Menurutnya, ruang bagi BNl untuk menyalurkan kredit masih terbuka lebar, ditandai dengan likuiditas yang sehat, yang terlihat dari posisi Loan to Deposit Ratio (LDR) yang mencapai 89 persen pada Kuartal III 2018. Kondisi tersebut menegaskan bahwa BNI tetap mampu menjaga likuiditas yang baik dengan ruang yang cukup untuk melanjutkan ekspansi kredit hingga akhir 2018.
Untuk mendukung ekspansi Kredit, sampai dengan Kuartal III Tahun 2018, BNI mampu mendorong pertumbuhan DPK sebesar 14,2 persen (yoy), yaitu dari Rp480,53 triliun pada kuartal III tahun 2017 menjadi Rp548,59 triliun pada kuartal III tahun 2018. Pada Kuartal III Tahun 2018, BNI juga mampu menekan cost of fund dari 3 persen menjadi 2,8 persen.

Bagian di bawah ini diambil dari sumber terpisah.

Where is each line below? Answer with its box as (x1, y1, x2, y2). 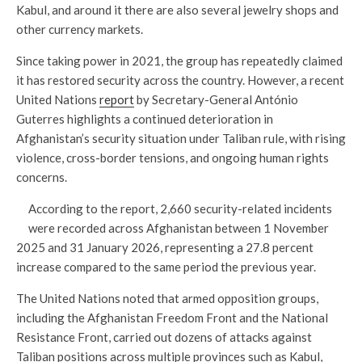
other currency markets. (16, 21, 143, 36)
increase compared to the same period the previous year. (16, 259, 316, 274)
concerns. (16, 169, 67, 184)
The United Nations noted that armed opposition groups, (16, 290, 318, 305)
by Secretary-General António (134, 91, 298, 107)
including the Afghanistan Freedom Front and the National (16, 309, 328, 325)
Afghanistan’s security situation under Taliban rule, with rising (16, 130, 346, 145)
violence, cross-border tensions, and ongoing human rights (16, 149, 329, 165)
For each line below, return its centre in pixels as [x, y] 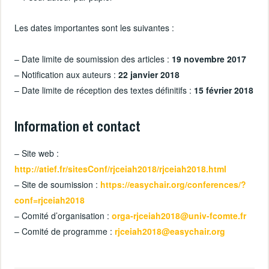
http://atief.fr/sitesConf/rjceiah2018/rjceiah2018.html [121, 169]
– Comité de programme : [65, 231]
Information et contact [78, 126]
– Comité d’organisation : [63, 216]
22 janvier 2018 [149, 74]
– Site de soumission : [58, 185]
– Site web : [37, 153]
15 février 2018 [224, 90]
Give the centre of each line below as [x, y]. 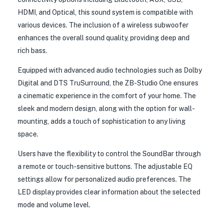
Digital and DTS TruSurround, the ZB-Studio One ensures [108, 83]
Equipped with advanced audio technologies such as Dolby [110, 70]
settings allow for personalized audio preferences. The [104, 179]
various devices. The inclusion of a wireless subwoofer [103, 25]
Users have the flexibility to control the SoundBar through [109, 153]
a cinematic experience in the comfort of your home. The [107, 96]
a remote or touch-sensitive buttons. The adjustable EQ [105, 166]
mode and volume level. [54, 205]
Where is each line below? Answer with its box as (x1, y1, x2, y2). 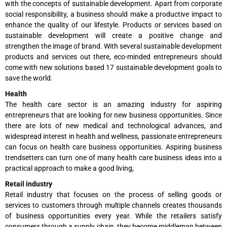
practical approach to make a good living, (5, 164, 134, 173)
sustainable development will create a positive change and (5, 31, 222, 40)
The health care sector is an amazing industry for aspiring (5, 100, 222, 109)
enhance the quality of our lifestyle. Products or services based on (5, 21, 222, 29)
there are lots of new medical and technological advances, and (5, 122, 222, 130)
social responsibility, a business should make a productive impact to (5, 10, 222, 19)
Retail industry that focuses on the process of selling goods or (5, 191, 222, 199)
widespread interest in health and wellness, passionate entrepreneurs (5, 132, 222, 141)
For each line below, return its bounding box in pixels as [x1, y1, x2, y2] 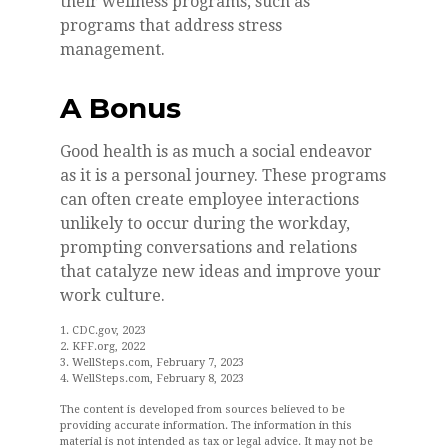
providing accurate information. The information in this [60, 418, 352, 432]
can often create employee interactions [60, 189, 359, 209]
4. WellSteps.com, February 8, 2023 [60, 371, 244, 385]
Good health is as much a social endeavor [60, 141, 372, 161]
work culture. [60, 285, 165, 305]
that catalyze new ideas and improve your [60, 261, 381, 281]
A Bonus [60, 90, 181, 125]
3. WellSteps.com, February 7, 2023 [60, 355, 244, 369]
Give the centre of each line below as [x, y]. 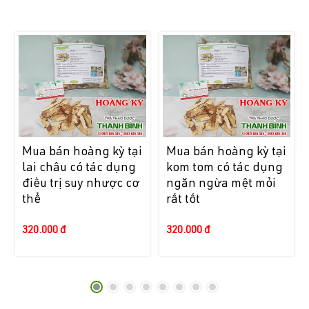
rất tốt [183, 200]
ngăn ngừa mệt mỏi [221, 185]
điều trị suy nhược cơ [80, 185]
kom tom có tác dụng [224, 169]
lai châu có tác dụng [79, 169]
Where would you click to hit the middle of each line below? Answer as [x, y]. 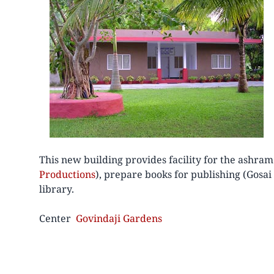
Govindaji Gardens [119, 218]
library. [57, 189]
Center [55, 218]
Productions [67, 174]
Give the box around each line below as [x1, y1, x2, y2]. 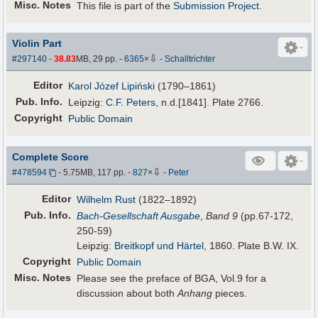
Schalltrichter [165, 54, 216, 65]
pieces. [212, 287, 248, 299]
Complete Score [12, 150, 89, 163]
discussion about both [77, 287, 178, 299]
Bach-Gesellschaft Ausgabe [77, 209, 201, 221]
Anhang [177, 287, 213, 299]
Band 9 [206, 209, 238, 221]
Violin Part [12, 38, 62, 50]
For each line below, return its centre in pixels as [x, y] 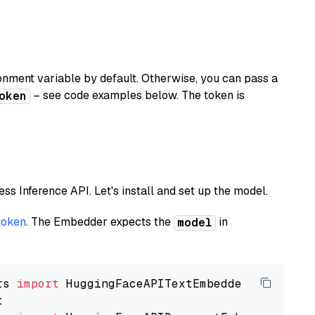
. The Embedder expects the [100, 222]
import [38, 284]
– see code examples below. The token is [137, 95]

“Ini karena BNI mampu menjaga rasio CASA yang meningkat ke level 61,9 persen pada Kuartal III Tahun 2018 dari sebelumnya 60,4 persen pada Kuartal III Tahun 2017,” ucapnya.
Dari sisi kualitas aset, NPL Gross BNI tercatat membaik menjadi 2 persen pada akhir September 2018 dibandingkan periode yang sama tahun sebelumnya yang tercatat sebesar 2,8 persen. Perbaikan NPL tersebut berasal dari membaiknya kolektibilitas, penyelesaian kredit, dan penurunan pokok kredit bermasalah disertai dengan pengelolaan kualitas aset yang terus membaik.
“Salah satunya dengan cara melakukan ekspansi yang selektif dan prudent dengan manajemen risiko kredit yang terukur,” tutupnya. (*)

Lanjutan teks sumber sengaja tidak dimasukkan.